Look around at your circle of friends. I’d bet you that many of them have moved at least once in their life. Most of them have probably moved at least once or twice as adults. You’re probably still communicating with people who moved away or that you moved away from. You probably get random text messages and Facebook chat messages from friends or family. I like to think of these things as the salt and pepper of daily life.

Yet, so very often in urban fantasy, we hear about the protagonist’s past but see no evidence of it. He or she never gets random text messages from a sibling, friend, business associate, or parent. They never call someone in another time zone. Police databases never seem to reach beyond the county border. Residents never seem to be transplants to the town or city.

It’s like the protagonist stepped through a dimensional curtain at the town border.
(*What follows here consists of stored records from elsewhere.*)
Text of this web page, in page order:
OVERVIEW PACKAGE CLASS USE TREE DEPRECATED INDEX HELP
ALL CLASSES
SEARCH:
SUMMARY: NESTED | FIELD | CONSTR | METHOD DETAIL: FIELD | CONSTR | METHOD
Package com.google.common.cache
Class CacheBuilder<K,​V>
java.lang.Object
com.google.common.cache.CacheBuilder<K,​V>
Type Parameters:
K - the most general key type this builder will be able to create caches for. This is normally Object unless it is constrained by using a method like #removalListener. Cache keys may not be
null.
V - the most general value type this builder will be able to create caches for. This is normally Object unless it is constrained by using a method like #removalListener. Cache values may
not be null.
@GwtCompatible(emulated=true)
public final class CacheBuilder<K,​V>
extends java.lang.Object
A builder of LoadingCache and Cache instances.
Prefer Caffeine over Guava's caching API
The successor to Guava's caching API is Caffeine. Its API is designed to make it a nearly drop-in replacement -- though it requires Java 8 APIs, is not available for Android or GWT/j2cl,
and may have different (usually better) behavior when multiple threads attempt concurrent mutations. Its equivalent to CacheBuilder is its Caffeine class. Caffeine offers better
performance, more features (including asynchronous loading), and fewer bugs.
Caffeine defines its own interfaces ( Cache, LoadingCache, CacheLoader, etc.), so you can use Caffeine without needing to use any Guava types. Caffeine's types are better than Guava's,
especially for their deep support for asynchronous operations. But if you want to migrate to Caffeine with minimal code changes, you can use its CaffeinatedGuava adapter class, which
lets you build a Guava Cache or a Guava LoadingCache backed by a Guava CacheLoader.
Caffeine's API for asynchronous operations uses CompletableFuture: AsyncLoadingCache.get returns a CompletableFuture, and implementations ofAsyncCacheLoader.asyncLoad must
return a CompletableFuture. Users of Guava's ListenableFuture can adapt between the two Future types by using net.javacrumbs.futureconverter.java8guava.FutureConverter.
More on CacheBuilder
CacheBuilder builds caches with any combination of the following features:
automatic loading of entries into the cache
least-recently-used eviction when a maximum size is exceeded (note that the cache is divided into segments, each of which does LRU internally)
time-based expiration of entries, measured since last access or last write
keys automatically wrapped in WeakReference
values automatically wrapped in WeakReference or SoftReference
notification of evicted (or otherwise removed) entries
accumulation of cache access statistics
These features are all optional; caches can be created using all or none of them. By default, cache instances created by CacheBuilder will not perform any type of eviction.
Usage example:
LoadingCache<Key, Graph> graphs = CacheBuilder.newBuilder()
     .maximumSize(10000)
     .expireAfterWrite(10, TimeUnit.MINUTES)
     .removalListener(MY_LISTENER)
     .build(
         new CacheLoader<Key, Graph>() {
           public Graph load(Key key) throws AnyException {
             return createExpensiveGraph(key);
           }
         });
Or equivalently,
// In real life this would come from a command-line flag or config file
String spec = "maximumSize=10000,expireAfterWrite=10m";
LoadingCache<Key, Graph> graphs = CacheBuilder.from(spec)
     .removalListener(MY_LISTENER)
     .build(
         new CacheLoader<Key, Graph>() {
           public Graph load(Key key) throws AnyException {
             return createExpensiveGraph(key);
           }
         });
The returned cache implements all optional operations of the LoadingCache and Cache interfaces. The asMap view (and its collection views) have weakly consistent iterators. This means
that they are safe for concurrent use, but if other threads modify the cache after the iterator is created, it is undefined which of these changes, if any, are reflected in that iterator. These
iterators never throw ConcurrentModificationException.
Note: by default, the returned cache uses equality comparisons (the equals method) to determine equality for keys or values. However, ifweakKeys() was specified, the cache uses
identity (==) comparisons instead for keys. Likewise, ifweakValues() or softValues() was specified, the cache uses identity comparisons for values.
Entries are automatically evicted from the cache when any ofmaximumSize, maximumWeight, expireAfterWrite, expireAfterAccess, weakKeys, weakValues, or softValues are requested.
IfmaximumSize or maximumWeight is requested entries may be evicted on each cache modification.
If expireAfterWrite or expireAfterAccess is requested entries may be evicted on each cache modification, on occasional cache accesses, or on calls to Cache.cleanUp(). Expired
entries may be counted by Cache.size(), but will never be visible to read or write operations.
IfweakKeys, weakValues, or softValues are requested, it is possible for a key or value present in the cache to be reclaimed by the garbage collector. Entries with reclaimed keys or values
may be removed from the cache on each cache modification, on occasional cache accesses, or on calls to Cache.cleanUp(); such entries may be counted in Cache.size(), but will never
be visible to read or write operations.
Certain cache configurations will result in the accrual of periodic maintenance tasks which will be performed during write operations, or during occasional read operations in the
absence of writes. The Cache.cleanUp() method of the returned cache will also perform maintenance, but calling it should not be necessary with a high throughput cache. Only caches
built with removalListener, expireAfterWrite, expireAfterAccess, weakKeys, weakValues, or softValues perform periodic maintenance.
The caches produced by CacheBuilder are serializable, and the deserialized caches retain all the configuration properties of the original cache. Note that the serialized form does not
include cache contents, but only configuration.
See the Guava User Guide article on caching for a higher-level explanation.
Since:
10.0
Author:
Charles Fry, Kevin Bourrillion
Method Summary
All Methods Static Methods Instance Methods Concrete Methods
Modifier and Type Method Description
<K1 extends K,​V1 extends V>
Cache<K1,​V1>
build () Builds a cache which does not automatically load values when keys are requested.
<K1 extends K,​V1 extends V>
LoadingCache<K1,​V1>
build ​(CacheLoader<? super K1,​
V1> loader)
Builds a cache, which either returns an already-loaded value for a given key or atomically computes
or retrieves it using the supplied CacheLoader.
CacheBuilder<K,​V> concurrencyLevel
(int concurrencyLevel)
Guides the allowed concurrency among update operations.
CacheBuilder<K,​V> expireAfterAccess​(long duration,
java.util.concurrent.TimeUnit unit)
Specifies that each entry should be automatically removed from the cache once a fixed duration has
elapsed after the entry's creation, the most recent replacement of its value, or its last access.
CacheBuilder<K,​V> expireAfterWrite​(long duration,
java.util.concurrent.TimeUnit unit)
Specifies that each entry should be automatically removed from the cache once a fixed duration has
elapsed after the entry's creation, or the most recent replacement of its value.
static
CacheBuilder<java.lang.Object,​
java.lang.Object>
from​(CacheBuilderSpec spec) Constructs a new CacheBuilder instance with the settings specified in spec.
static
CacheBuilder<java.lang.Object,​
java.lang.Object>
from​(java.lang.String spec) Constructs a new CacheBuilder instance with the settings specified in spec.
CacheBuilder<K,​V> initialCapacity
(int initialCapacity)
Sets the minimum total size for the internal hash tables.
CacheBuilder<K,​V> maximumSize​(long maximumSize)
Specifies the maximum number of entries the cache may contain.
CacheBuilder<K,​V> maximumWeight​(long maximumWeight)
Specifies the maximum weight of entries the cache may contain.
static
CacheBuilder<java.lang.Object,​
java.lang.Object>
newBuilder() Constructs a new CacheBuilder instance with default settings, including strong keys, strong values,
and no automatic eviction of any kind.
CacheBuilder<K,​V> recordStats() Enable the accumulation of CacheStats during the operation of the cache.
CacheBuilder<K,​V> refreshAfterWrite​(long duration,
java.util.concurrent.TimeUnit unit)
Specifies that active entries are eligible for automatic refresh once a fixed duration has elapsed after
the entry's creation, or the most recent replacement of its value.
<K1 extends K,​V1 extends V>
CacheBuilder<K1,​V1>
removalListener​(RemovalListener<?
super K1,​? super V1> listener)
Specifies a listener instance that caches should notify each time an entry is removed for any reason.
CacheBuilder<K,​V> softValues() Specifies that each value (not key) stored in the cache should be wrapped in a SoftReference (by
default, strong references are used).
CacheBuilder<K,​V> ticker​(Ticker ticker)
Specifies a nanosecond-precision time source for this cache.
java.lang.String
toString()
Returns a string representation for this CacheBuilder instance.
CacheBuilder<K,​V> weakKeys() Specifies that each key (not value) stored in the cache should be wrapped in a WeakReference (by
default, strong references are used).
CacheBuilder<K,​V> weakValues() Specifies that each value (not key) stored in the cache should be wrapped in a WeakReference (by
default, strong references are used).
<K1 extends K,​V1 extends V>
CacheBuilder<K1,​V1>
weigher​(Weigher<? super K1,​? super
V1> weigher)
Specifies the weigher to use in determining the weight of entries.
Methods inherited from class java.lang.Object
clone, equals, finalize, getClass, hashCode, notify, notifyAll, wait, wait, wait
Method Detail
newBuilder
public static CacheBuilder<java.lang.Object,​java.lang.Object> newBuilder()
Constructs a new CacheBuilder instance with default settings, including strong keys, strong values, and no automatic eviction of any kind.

Unless that’s a plot element, though, it leaves readers wanting.

So, how do you bridge the gap? My preferred method is to start with a few obvious indicators that there’s a world beyond the edge of town. Have your protagonist take a call from someone looking to enlist their help or a family member who wants to talk family politics. The protagonist has to beg off because of plot reasons and offer some explanation to their current companions.

This lets you build some personal history into a natural conversation instead of info-dumping. It firmly establishes that, yes, things do exist beyond the edge of town. Our protagonist has existing and ongoing relationships with mostly off-screen characters. (This also a good way to obliquely introduce characters you want to use in sequels.)

It’s also effective at humanizing your lead character. He or she faces ordinary limits like not being able to do everything or be everywhere without necessitating some kind of soliloquy about that fact. That makes the world you’re constructing feel more familiar. Who hasn’t been overbooked and wished that they had a clone to send on some task.

Stage two of my preferred method is giving your protagonist mundane tasks. Magical firefights and showdowns with the powers of darkness are cool, but you’ve got a couple hundred pages to fill. Everybody eats. Everybody shops. Have it happen on the page. It lets you talk about the setting in a natural way.

Our protagonist needs toothpaste, so she needs to go find a store. That lets her interact with everyday people in everyday ways. She needs to ask for directions. Drive around looking at things. Get lost. Ask for directions again. Wait in the aisle while someone spends five minutes choosing between Crest and Colgate. Deal with a lazy cashier. All of which supports the fiction that this is a believable place.

Worldbuilding is unquestionably in the details, but it’s about using the right details. Use common technologies to support the idea that there’s a fully-fledged world beyond the borders of town. Show that the protagonist has relationships and responsibilities that aren’t related to the current crisis. Leverage the mundane to help you explore the environment. You’ll get a more believable world.